Além de pilotar um pouco, aproveitei o passeio para testar uns acessórios novos. Aqui no blog tem um check-list com as coisas que levo em uma grande viagem. Mas quando é aqui por perto levo bem menos coisas. Algumas são essenciais, outras nem tanto. Vamos à lista.

Um livro. Qualquer livro. Mas pelo menos um eu sempre levo. Eu não vou nem à padaria sem levar um livro para ler na fila do pão. Mesmo que eu não leia durante um passeio normal de moto, fico pensando no que faria se a moto quebrasse e eu tivesse que ficar esperando por ajuda na beira da estrada. Isso é meio doentio. Coisa de quem precisa encher a mente o tempo todo com coisas externas. Mas até eu me curar, sempre haverá um livro ao meu lado.

Quem sempre vai junto é o GPS Garmin eTrex Legend Cx. Só uso para ver que horas o céu vai nascer. O GPS mesmo é o meu capacete articulado, que sempre abro para pedir uma informação aqui e acolá. Mas acho que o GPS pode ser importante para trilhas não habitadas e no caso de ter que deixar a moto escondida em algum mato no lado da estrada para ir buscar ajuda. Tem um link aí aqui no blog falando sobre a minha história com os GPS’s. Na Viagem ao Atacama ele foi bem prático quando chegávamos em cidades grandes na Argentina e no Chile, pois não sabíamos nos comunicar direito.
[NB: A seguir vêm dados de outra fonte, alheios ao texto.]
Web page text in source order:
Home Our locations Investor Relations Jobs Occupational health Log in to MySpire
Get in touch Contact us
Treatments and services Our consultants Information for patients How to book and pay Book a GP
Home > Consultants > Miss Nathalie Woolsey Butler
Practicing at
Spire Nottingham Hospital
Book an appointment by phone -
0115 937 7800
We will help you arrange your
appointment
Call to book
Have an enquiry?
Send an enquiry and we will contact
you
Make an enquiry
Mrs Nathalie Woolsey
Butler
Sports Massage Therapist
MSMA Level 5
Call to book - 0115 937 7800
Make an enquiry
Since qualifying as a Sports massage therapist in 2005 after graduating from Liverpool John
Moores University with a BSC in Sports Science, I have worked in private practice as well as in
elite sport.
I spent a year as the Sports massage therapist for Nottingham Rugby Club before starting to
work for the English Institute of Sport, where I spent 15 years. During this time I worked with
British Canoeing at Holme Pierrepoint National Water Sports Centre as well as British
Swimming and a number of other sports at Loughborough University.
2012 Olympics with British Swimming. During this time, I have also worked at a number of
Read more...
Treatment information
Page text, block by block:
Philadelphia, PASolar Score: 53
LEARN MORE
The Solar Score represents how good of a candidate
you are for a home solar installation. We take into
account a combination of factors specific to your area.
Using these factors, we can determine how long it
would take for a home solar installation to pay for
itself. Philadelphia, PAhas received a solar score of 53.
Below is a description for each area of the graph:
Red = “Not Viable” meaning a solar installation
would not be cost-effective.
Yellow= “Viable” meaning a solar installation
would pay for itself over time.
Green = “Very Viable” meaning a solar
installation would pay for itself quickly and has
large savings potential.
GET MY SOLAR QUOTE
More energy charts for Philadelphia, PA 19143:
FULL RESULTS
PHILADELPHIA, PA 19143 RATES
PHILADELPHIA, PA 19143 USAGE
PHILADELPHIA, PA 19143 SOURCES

Mas mesmo assim sempre com um mapa de papel ao lado. Esse meu GPS vai guardado no bauleto, só para ser usado em uma grande emergência.
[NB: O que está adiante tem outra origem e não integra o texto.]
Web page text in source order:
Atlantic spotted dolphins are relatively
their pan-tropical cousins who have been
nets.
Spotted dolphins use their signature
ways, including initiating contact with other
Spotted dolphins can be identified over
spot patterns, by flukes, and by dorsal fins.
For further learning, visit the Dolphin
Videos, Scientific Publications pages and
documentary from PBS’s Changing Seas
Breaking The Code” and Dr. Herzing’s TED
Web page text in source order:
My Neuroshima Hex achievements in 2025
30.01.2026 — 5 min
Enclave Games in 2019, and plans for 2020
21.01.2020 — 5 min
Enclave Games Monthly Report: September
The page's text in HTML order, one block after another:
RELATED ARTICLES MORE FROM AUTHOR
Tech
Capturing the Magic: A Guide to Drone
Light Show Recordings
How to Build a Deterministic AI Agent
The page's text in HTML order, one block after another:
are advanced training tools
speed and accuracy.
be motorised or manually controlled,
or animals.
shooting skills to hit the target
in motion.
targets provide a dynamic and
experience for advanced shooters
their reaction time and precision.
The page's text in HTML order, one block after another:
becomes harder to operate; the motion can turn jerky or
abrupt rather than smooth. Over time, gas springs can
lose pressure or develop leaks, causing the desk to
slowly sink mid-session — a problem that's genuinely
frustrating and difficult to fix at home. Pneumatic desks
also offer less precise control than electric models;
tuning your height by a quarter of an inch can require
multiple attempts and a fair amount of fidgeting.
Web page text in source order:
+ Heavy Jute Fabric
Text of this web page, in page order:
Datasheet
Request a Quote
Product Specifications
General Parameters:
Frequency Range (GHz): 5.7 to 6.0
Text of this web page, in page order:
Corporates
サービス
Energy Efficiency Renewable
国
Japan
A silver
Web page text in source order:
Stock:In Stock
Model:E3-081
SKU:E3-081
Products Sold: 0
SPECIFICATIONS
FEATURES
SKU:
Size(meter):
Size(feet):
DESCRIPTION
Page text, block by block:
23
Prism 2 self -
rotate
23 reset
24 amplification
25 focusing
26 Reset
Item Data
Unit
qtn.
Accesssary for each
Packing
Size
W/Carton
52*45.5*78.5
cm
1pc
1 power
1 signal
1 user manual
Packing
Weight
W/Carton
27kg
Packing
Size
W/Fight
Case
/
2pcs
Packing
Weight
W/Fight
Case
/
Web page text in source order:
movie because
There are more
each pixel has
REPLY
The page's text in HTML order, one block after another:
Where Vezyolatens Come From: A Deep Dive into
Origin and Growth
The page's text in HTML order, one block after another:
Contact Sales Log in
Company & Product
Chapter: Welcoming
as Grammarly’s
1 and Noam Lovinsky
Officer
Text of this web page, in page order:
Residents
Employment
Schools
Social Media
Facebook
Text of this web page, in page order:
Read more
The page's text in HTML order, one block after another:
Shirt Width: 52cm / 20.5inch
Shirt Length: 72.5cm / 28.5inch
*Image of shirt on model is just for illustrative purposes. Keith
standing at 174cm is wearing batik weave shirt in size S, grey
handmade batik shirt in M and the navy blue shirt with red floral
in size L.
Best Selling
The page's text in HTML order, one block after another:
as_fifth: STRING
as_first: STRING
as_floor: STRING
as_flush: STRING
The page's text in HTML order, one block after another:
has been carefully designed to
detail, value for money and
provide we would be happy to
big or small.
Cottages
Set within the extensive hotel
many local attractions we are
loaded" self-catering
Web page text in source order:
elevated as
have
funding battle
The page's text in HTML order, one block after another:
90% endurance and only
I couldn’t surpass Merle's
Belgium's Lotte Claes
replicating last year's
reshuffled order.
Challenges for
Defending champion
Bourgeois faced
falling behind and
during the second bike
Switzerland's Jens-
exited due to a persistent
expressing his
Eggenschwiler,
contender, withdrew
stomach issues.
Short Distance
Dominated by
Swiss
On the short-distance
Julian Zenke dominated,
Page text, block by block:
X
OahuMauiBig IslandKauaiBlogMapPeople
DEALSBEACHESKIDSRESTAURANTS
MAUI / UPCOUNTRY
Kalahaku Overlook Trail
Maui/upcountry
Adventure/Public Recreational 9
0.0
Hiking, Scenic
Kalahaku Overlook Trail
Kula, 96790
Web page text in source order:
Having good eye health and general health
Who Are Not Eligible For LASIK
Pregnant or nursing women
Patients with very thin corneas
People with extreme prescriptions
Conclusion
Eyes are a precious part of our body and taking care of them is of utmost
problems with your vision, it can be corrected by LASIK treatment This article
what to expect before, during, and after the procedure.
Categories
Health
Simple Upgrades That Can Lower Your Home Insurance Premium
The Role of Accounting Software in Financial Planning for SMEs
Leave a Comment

No momento estou usando uma Câmera Digital Canon PowerShot SX110IS. É pesada demais, volumosa e não tira boas fotos com pouca iluminação. Mas pelo menos tem cabo, pilhas e cartão tradicionais. Na próxima compra vou com uma mais simplezinha mesmo.
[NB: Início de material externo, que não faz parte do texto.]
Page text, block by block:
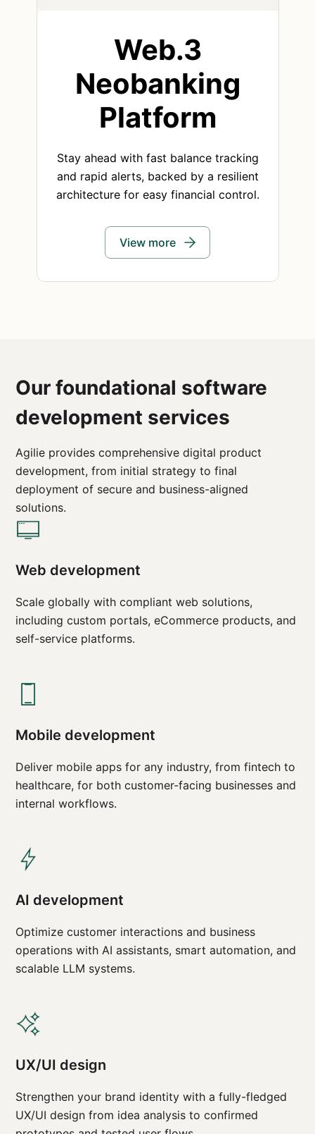
Web.3
Neobanking
Platform
Stay ahead with fast balance tracking
and rapid alerts, backed by a resilient
architecture for easy financial control.
View more
Our foundational software
development services
Agilie provides comprehensive digital product
development, from initial strategy to final
deployment of secure and business-aligned
solutions.
Web development
Scale globally with compliant web solutions,
including custom portals, eCommerce products, and
self-service platforms.
Mobile development
Deliver mobile apps for any industry, from fintech to
healthcare, for both customer-facing businesses and
internal workflows.
AI development
Optimize customer interactions and business
operations with AI assistants, smart automation, and
scalable LLM systems.
UX/UI design
Strengthen your brand identity with a fully-fledged
UX/UI design from idea analysis to confirmed
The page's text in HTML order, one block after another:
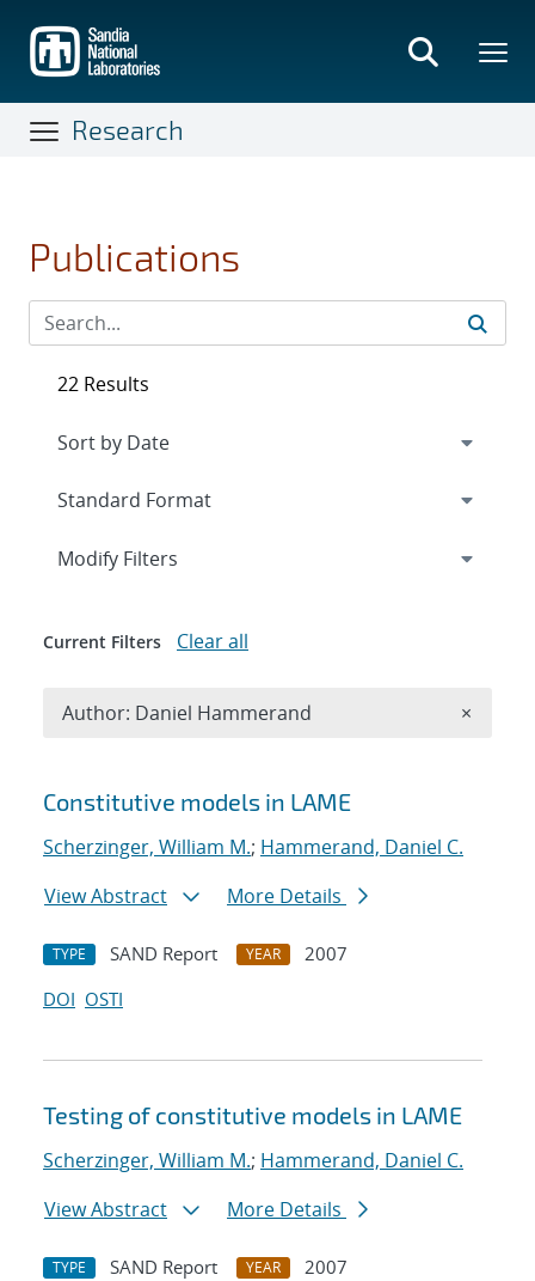
main
content
Research
Publications
Search results
Constitutive models in LAME
Scherzinger, William M.; Hammerand, Daniel C.
View Abstract
More Details
TYPE SAND Report YEAR
2007
DOI OSTI
Testing of constitutive models in LAME
Scherzinger, William M.; Hammerand, Daniel C.
View Abstract
More Details
TYPE SAND Report YEAR
2007
22 Results
Expand
Modify Filters
Current Filters Clear all
Author: Daniel Hammerand ×
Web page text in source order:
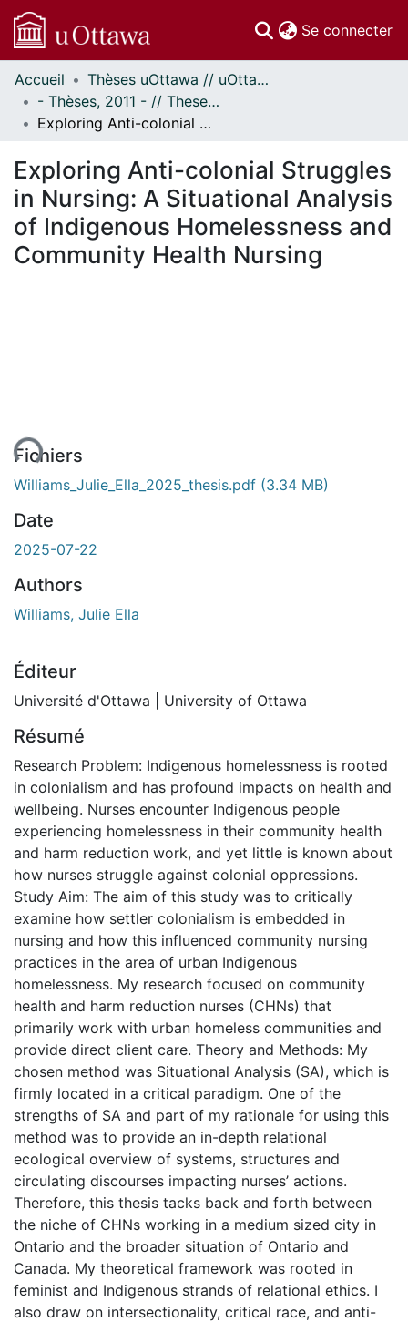
Se connecter
Communautés
et collections
Parcourir
À propos
Accueil
Thèses uOttawa // uOttawa Theses
- Thèses, 2011 - // Theses, 2011 -
Exploring Anti-colonial Struggles in Nursing: A Situational Analysis of Indigenous Homelessness and Community Health Nursing
Exploring Anti-colonial Struggles
in Nursing: A Situational Analysis
of Indigenous Homelessness and
Community Health Nursing
Fichiers
Williams_Julie_Ella_2025_thesis.pdf (3.34 MB)
Date
2025-07-22
Authors
Williams, Julie Ella
Éditeur
Université d'Ottawa | University of Ottawa
Résumé
Research Problem: Indigenous homelessness is rooted
in colonialism and has profound impacts on health and
wellbeing. Nurses encounter Indigenous people
experiencing homelessness in their community health
and harm reduction work, and yet little is known about
how nurses struggle against colonial oppressions.
Study Aim: The aim of this study was to critically
examine how settler colonialism is embedded in
nursing and how this influenced community nursing
practices in the area of urban Indigenous
homelessness. My research focused on community
health and harm reduction nurses (CHNs) that
primarily work with urban homeless communities and
provide direct client care. Theory and Methods: My
chosen method was Situational Analysis (SA), which is
firmly located in a critical paradigm. One of the
strengths of SA and part of my rationale for using this
method was to provide an in-depth relational
ecological overview of systems, structures and
circulating discourses impacting nurses’ actions.
Therefore, this thesis tacks back and forth between
the niche of CHNs working in a medium sized city in
Ontario and the broader situation of Ontario and
Canada. My theoretical framework was rooted in
feminist and Indigenous strands of relational ethics. I
also draw on intersectionality, critical race, and anti-

Quando passei pelo Paraguai comprei um relógio Casio ProTrek. Era meu sonho de infância. Mede temperatura, altitude, pressão e tem até bússola. Adoro fazer previsão de chuva com o barômetro, como faziam os antigos piratas. Além disso é útil para longas viagens, pois registra o horário em vários fusos diferentes. Coisa totalmente supérflua, mas que eu adoro ter comigo. Fico o tempo todo na viagem vendo qual é a minha altitude. Alguém aí ainda está anotando minhas manias? Continuemos.

Chega uma hora na vida de todo mundo em que a mente pára de seguir os avanços tecnológicos. Como exemplo, alguns escritores antigos nunca conseguiram largar suas máquinas de escrever. Eu percebi que tinha chegado nesse estágio quando a Renata tentou me dar um celular daqueles em que você toca direto na tela. Quando eu fui mexer nele, senti que não havia uma relação direta entre o apertar do botão virtual e a resposta do aparelho. Me deu um desespero completo. Na hora eu desmontei o bicho, tirei meu cartão de memória, arranquei o chip e voltei para o meu bom e velho celular Celular LG GM205 com botões de verdade. Me senti aliviado. Ele até toca música, além de fazer e receber ligações.

Meu presente de natal para mim mesmo foi um gravador de voz Sony ICD PX820. Não é gravador de som, só de voz, o que é bastante útil para cortar o ruído do motor e do vento. É muito mais prático do que um bloquinho para anotar as idéias na estrada. Quero ver também se começo a usar em entrevistas durante as viagens. O único problema é que você fica meio esquisito falando sozinho, mas tudo bem. Dá para gravar quase 100 horas de voz em uma qualidade razoável. Neste passeio eu aproveitei bastante o presente para registrar essas idéias que escrevo agora.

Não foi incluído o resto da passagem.